Nigeria: Buhari’s $2.7m car gift to Niger Republic despite rising poverty causes uproar

By Akin Irede
Posted on Thursday, 4 August 2022 11:15

Nigerian President Muhammadu Buhari
Nigerian President Muhammadu Buhari arrives for the Leaders' Retreat, in Kigali, Rwanda June 25, 2022. Dan Kitwood/Pool via REUTERS

The decision of President Muhammadu Buhari to supply 10 Toyota Land Cruiser SUVs to neighbouring Niger Republic is causing uproar in Nigeria, a country facing an unprecedented debt and poverty level.

A document detailing the transfer was shared by journalist, David Hundeyin, on Twitter

Justifying the decision to spend over N1.14bn ($2.7m) finance minister, Zainab Ahmed, said the vehicles were purchased for the government of Niger for security purposes.

However, it remains unclear how such SUVs could boost the security of Niger Republic which borders Nigeria’s troubled northwest.

Back to school?

The development comes barely months after Buhari approved the transfer of $1m to Afghanistan for humanitarian purposes in the wake of the takeover of the Taliban.

Pro-transparency group, Socio-Economic Rights and Accountability Project (SERAP), in a tweet called on Buhari to withdraw the gift from Niger.

SERAP argued that the gift amounted to waste coming amid a five-month strike embarked on by university lecturers over poor funding among others.

Security sources tell The Africa Report that such gifts to poorer neighbouring countries was not new in Nigeria,which is Africa’s largest economy.

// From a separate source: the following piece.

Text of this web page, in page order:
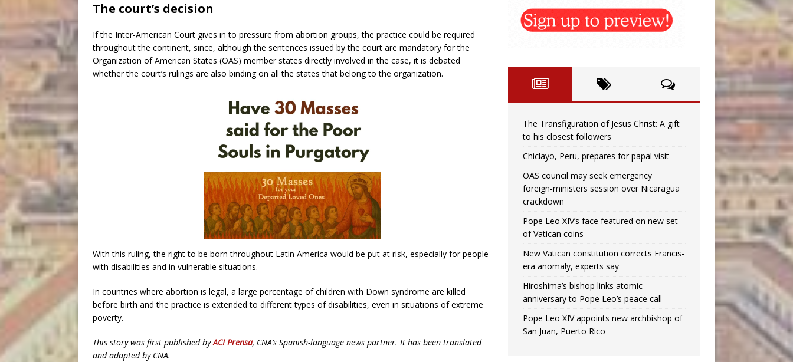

An official in Nigeria’s spy agency, the National Intelligence Agency (NIA), told The Africa Report that there is a budget in the Foreign Affairs Ministry for such gifts while the President also has an emergency fund approved by the National Assembly for such.

I have first cousins in Niger. There are Kanuris, there are Hausas, there are Fulanis in the Niger Republic. The same way there are Yorubas in Benin.

“Nigeria has been playing the big brother role in Africa for over 50 years. These car gifts are not new. We have given to Central African Republic and Mali in the past. These things are done to foster friendly relationships with them because we are wealthier than them and we sometimes rely on them for security intelligence,” an assistant director at the agency said.

‘Worrisome’ closeness

Critics, however, say Buhari’s closeness to Niger in particular is worrisome. During his re-election campaign in 2019, two governors from Niger attended his Presidential rally in Kano State, a move which attracted criticisms from the main opposition Peoples Democratic Party (PDP).

Buhari’s administration is also constructing a $1.9bn railway that will extend into Niger despite the countries dwindling resources and rising debt. The amount spent on debt servicing has now surpassed the country’s income.

Defending his decision last year, Buhari stated that he had first cousins in Niger and that borders were mere artificial lines drawn by colonialists.

“I have first cousins in Niger. There are Kanuris, there are Hausas, there are Fulanis in the Niger Republic. The same way there are Yorubas in Benin,” he said.